Rickford, però, non era solo arrabbiato, era devastato. Dopo tre mesi di intenso studio della Chiesa, proprio quella mattina si era svegliato con la convinzione che fosse vera. Si descrisse con espressioni come “raggiante dentro” quando gli anziani arrivarono quel giorno, ma le cose precipitarono prima che avesse l’opportunità di condividere la sua nuova testimonianza con i missionari.

“Dopo che se ne furono andati, piansi come un bambino”, disse Rickford. “Il fatto che questi due amici, a dire il vero giovani, fossero venuti a dirmi che non potevo detenere questa cosa chiamata ‘sacerdozio’ ferì il mio orgoglio, fu un insulto e mi lasciò completamente amareggiato”.

Chiamato al servizio cristiano

Nato e cresciuto nella Guyana britannica (oggi Guyana) nel 1941, George crebbe in un’illustre famiglia di fede anglicana, ma si allontanò dalla chiesa poco meno che maggiorenne.

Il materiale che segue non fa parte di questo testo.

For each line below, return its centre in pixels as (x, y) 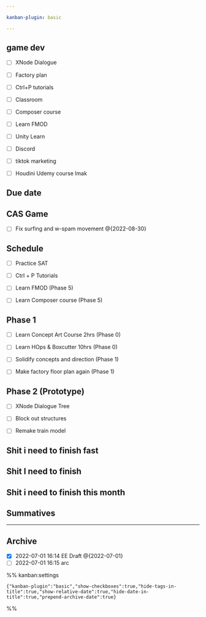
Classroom (29, 100)
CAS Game (27, 214)
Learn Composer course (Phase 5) (59, 300)
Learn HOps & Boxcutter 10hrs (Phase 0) (66, 347)
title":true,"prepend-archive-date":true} (61, 597)
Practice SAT (32, 263)
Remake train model (40, 431)
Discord (25, 149)
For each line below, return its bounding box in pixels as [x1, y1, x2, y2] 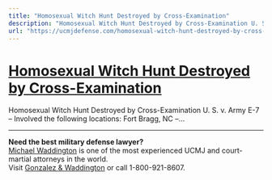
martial [8, 154, 32, 164]
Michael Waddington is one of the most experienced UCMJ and [8, 146, 220, 156]
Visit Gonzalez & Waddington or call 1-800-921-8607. [8, 163, 186, 173]
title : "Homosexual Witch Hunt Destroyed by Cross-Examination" [8, 11, 230, 20]
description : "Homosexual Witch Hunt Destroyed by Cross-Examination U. [8, 19, 259, 27]
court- [221, 146, 243, 156]
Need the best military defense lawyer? [8, 137, 144, 147]
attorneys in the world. [32, 154, 108, 164]
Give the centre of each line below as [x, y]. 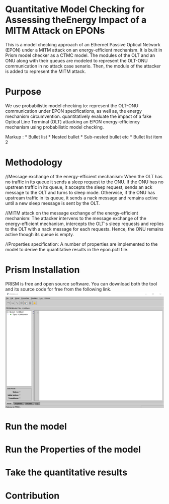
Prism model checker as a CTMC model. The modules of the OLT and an [80, 55]
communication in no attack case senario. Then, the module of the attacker [83, 66]
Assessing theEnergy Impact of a [76, 20]
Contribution [32, 496]
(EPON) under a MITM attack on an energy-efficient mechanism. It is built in [84, 50]
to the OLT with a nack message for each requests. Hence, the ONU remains [84, 229]
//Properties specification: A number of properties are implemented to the [81, 244]
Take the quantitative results [66, 473]
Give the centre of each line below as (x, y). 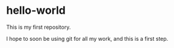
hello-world (36, 10)
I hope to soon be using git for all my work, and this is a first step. (87, 38)
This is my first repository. (39, 27)
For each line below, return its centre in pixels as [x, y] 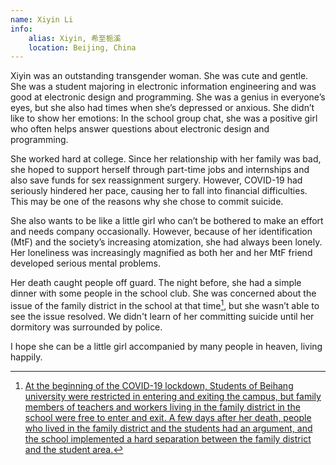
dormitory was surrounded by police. [86, 327]
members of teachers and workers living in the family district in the [162, 407]
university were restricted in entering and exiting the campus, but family [173, 396]
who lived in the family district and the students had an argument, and [168, 428]
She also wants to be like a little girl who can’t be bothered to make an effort [167, 221]
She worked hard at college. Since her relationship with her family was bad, [166, 159]
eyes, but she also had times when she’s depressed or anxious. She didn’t [162, 108]
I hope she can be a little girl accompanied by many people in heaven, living [166, 346]
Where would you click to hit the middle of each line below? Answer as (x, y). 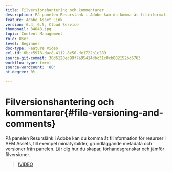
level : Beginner (23, 44)
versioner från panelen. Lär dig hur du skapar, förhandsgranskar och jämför (85, 149)
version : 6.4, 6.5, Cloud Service (42, 24)
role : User (17, 39)
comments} (31, 124)
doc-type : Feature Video (32, 48)
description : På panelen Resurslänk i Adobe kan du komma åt (72, 15)
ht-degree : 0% (20, 72)
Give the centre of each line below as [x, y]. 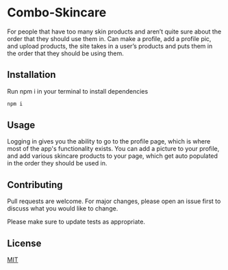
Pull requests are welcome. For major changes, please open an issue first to [114, 201]
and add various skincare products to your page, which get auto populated [112, 156]
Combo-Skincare [57, 13]
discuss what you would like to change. [63, 208]
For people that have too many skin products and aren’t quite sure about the [114, 31]
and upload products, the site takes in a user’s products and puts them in [110, 46]
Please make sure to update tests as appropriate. [76, 222]
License [24, 243]
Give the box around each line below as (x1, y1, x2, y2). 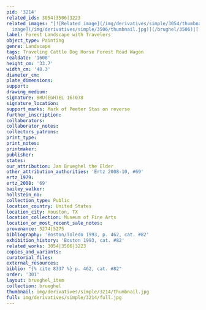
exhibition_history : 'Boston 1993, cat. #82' (6, 237, 124, 243)
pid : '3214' (6, 9, 37, 15)
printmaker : (6, 145, 37, 152)
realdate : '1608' (6, 55, 51, 61)
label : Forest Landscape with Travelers (6, 32, 112, 38)
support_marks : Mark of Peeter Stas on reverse (6, 106, 131, 112)
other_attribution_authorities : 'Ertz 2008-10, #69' (6, 169, 144, 175)
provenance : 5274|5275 (6, 226, 64, 232)
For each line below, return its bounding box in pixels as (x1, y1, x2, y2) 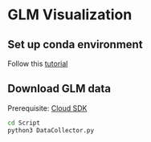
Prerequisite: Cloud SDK (7, 103, 88, 113)
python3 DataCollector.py (7, 126, 94, 134)
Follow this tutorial (7, 59, 68, 68)
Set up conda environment (7, 38, 143, 51)
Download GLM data (7, 82, 112, 95)
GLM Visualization (7, 6, 133, 24)
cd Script (7, 119, 41, 127)
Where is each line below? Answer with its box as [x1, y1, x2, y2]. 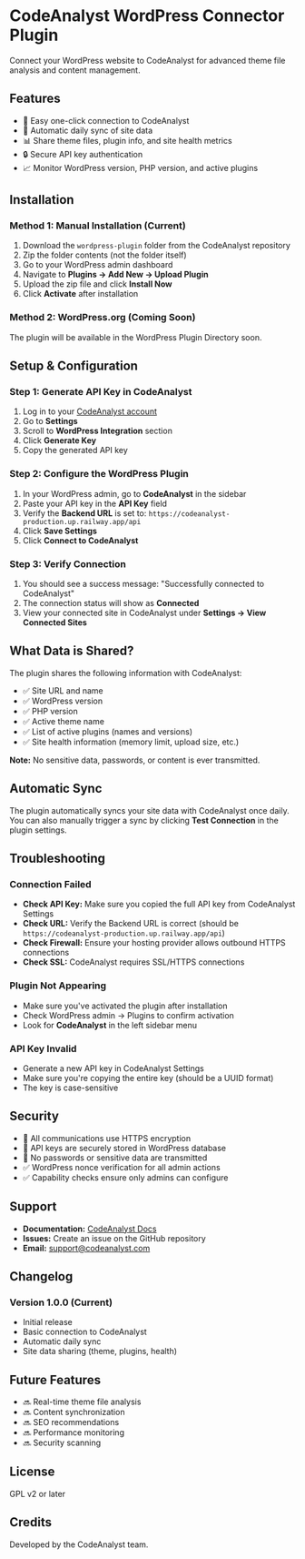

Riscoprì la sua fede quando si trasferì in Inghilterra nel 1963 e la sua devozione lo portò addirittura a perseguire una vocazione al ministero; quando incontrò i missionari nell’estate del 1969 era un potenziale ordinando della chiesa anglicana.

Per qualche tempo Rickford si oppose a quello che ascoltava e provava, ma a settembre la sua testimonianza di un vangelo restaurato stava mettendo radici. Fino a quando non venne a conoscenza della restrizione sul sacerdozio.

“Provavo sentimenti di antipatia e amarezza nei confronti dei mormoni”, disse. “Pensavo soltanto: ‘Come possono raggirare così le persone?’ Sono stati sempre molto gentili, sorridenti e aperti al dialogo, abbiamo studiato le Scritture insieme, abbiamo pregato insieme e via dicendo e non c’era nulla che potesse far intendere una cosa del genere. Avevo la sensazione di essere stato imbrogliato”2.

Rickford si inginocchiò in preghiera, poi si sentì spinto a fissare un appuntamento con un caro amico pastore della chiesa anglicana. Tre giorni dopo partì da casa, a Leicester, per incontrarlo a Londra. Quando il pastore seppe che Rickford si era incontrato con i “mormoni”, lo sgridò e criticò aspramente la Chiesa di Gesù Cristo dei Santi degli Ultimi Giorni. Poi chiese a Rickford di iniziare dal principio e di raccontargli che cosa gli era stato insegnato.

Iniziai raccontando la storia di Joseph Smith. […] Quando terminai il racconto, mi ravvivai immediatamente, avvenne qualcosa ed ero semplicemente raggiante.

George Rickford

Rickford ricordò: “Così iniziai a raccontargli la storia di Joseph Smith e vedevo che aveva uno sguardo piuttosto interrogativo e che la sua espressione diventò molto seria. Quando terminai il racconto, mi ravvivai immediatamente, avvenne qualcosa ed ero semplicemente raggiante”.

Rendendosi conto di non avere argomenti contro la testimonianza che Rickford stava rendendo, il pastore gli consigliò di prendere una buona Bibbia con note allo studio affinché lo tenesse concentrato. Poi, chiedendogli di rimanere in contatto, accomiatò Rickford.

“Uscii dal suo ufficio e avevo la sensazione di non toccare terra”, disse Rickford. “Rimasi come in uno stato di estasi spirituale per tutto il resto della giornata”3.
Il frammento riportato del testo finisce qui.